▶ ACTION ITEM
Write out each line of the entries exactly, starting at the first and finishing with the line that contains "Ein Jahr Katholino: 285".

Records from a data source:
-------
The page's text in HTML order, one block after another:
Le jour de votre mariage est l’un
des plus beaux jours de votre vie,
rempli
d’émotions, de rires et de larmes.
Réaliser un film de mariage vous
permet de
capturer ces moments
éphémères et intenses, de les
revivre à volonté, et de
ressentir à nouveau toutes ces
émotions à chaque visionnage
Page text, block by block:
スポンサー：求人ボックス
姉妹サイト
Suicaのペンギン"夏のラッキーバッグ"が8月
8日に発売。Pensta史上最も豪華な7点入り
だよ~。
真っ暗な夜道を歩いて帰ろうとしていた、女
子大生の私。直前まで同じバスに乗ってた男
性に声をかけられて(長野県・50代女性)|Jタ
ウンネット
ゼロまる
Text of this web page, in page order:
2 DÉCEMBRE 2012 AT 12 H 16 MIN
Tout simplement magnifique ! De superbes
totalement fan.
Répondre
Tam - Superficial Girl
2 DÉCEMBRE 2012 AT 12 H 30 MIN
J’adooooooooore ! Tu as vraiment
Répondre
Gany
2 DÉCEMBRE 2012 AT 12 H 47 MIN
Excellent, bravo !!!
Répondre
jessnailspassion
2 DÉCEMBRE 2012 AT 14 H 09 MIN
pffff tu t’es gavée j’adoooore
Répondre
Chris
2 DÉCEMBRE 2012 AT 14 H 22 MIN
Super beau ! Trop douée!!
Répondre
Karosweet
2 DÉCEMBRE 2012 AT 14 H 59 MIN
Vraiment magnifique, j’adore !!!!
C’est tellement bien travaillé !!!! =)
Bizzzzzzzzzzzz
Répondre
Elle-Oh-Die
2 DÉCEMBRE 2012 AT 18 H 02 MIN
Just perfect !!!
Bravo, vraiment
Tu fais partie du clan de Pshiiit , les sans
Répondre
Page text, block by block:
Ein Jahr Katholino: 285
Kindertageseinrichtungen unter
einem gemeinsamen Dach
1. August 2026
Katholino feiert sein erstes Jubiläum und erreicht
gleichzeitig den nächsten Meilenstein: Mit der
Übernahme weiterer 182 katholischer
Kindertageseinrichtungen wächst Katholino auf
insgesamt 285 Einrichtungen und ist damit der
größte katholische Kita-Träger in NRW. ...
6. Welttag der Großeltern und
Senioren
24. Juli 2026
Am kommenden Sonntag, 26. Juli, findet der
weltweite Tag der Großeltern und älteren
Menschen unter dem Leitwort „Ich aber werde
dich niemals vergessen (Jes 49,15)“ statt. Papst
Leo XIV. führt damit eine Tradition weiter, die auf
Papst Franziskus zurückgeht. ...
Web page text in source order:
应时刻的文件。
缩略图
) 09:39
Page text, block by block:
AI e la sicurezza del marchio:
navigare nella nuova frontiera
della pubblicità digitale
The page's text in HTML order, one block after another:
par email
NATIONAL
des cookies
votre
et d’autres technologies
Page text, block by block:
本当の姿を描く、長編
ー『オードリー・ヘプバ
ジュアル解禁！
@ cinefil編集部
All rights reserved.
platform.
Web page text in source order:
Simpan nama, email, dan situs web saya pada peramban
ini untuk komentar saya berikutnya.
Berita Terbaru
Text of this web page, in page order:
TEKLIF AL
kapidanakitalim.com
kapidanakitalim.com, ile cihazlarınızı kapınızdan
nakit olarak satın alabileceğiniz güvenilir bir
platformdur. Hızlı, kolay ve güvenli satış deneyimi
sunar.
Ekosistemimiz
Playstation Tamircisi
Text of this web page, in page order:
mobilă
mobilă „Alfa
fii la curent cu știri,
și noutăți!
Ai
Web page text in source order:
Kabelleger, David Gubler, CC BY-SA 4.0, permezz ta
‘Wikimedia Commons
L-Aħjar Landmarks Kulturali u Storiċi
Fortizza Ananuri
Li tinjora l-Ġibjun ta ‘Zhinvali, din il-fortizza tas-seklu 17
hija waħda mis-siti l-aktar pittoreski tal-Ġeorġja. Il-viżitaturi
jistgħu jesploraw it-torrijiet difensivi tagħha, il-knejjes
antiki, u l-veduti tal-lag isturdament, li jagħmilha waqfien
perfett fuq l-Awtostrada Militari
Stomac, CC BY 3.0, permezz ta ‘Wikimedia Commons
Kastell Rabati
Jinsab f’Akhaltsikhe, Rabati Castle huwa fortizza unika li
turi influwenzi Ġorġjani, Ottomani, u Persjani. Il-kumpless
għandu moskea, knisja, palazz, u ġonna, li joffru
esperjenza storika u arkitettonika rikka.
-------
▶ WRITTEN RESPONSE
The page's text in HTML order, one block after another:
Le jour de votre mariage est l’un
des plus beaux jours de votre vie,
rempli
d’émotions, de rires et de larmes.
Réaliser un film de mariage vous
permet de
capturer ces moments
éphémères et intenses, de les
revivre à volonté, et de
ressentir à nouveau toutes ces
émotions à chaque visionnage
Page text, block by block:
スポンサー：求人ボックス
姉妹サイト
Suicaのペンギン"夏のラッキーバッグ"が8月
8日に発売。Pensta史上最も豪華な7点入り
だよ~。
真っ暗な夜道を歩いて帰ろうとしていた、女
子大生の私。直前まで同じバスに乗ってた男
性に声をかけられて(長野県・50代女性)|Jタ
ウンネット
ゼロまる
Text of this web page, in page order:
2 DÉCEMBRE 2012 AT 12 H 16 MIN
Tout simplement magnifique ! De superbes
totalement fan.
Répondre
Tam - Superficial Girl
2 DÉCEMBRE 2012 AT 12 H 30 MIN
J’adooooooooore ! Tu as vraiment
Répondre
Gany
2 DÉCEMBRE 2012 AT 12 H 47 MIN
Excellent, bravo !!!
Répondre
jessnailspassion
2 DÉCEMBRE 2012 AT 14 H 09 MIN
pffff tu t’es gavée j’adoooore
Répondre
Chris
2 DÉCEMBRE 2012 AT 14 H 22 MIN
Super beau ! Trop douée!!
Répondre
Karosweet
2 DÉCEMBRE 2012 AT 14 H 59 MIN
Vraiment magnifique, j’adore !!!!
C’est tellement bien travaillé !!!! =)
Bizzzzzzzzzzzz
Répondre
Elle-Oh-Die
2 DÉCEMBRE 2012 AT 18 H 02 MIN
Just perfect !!!
Bravo, vraiment
Tu fais partie du clan de Pshiiit , les sans
Répondre
Page text, block by block:
Ein Jahr Katholino: 285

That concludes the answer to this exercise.